2000 workers from Kiribati, Tuvalu and Nauru may now spend up to three lonely years in remote parts of country Australia doing poorly-paid low and semi-skilled jobs. And it’s not just hard manual labour, some will work in aged care and tourism. Goodbye backpackers, hello Kanakas 2.0, another brilliant scheme to boost corporate profits, by providing contractors with a stream of docile Pacific labour to exploit in often dangerous, back-breaking work.

Pacific Islanders already throng to work on farms in their thousands, lured by word of high wages. Yet, reports reveal, the reality is near slavery. An ABC investigation found Tongan and Fijian workers were picking fruit in Victoria for $9 a week after deductions for accommodation and travel and work equipment from their pay.

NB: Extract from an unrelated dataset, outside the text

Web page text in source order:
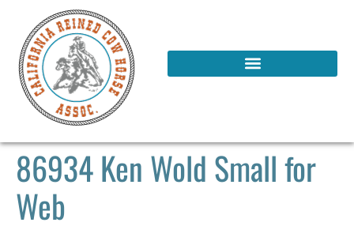
86934 Ken Wold Small for
Web

A 22-year-old Tongan national, Sione “Vaka” Fifita, who died after falling ill while fruit-picking, was left for eight days in a caravan park, according to The Salvation Army. Ten seasonal labourers have died in the last five years.

Twenty-two workers tell the Federal Court they often were given no food for entire days, moved from farm to farm without warning and forced to sleep on buses on the side of the road, or on chairs.

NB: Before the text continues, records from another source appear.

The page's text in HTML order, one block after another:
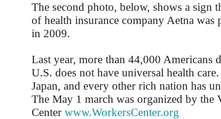
The second photo, below, shows a sign
of health insurance company Aetna
in 2009.
Last year, more than 44,000 Americans
U.S. does not have universal health
Japan, and every other rich nation has
The May 1 march was organized by the
Center www.WorkersCenter.org

Silas Aru was paid $150 for six months work in Australia. Others were abused and threatened with arrest or deportation if they asked for food and water, or about their pay: “Stop asking questions about payment. If you keep asking I will send you back to Vanuatu,” said Emmanuel Bani, the contractor.

No-one from your village will get work in Australia again. It’s a powerful threat to a member of a small community.

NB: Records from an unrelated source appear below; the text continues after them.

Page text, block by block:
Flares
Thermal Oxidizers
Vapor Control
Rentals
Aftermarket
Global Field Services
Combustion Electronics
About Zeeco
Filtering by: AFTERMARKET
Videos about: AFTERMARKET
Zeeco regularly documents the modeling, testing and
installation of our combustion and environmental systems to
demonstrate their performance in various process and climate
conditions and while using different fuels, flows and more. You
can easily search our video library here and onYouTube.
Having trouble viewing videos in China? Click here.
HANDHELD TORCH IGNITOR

A senate inquiry last May heard evidence from Australian unions that exploitation of seasonal pacific workers is widespread. Reports were heard of long hours, up to 60% deduction from wages for board and lodging, excessive hours, unpaid overtime and lack of access to health care. Yet the PM’s announcement is given hearty media spin.

Exploitation, neglect and abuse can be so spiritually uplifting. Minister for Utopia, Michaelia Cash talks of promoting economic resilience and improving livelihoods of ‘the citizens in the region’ as Islanders “access the Seasonal Worker Programme.  Why it will even “pilot ways to lower upfront costs for employers”. You bet it will.

So why so glum? True, he’s missed four days of meetings but at least he’s here in time for the leaders’ retreat.

And the camera. Mal’s shunted to one side, his ill-fitting shirt just shrieking exclusion in the forum leaders’ photo. Worse, the colourful Peter O’Neill ear-bashes him about Manus. Wednesday’s $70 m Victorian Supreme Court settlement puts the lie to the Turnbull government’s fiction that the detention centre is not our responsibility.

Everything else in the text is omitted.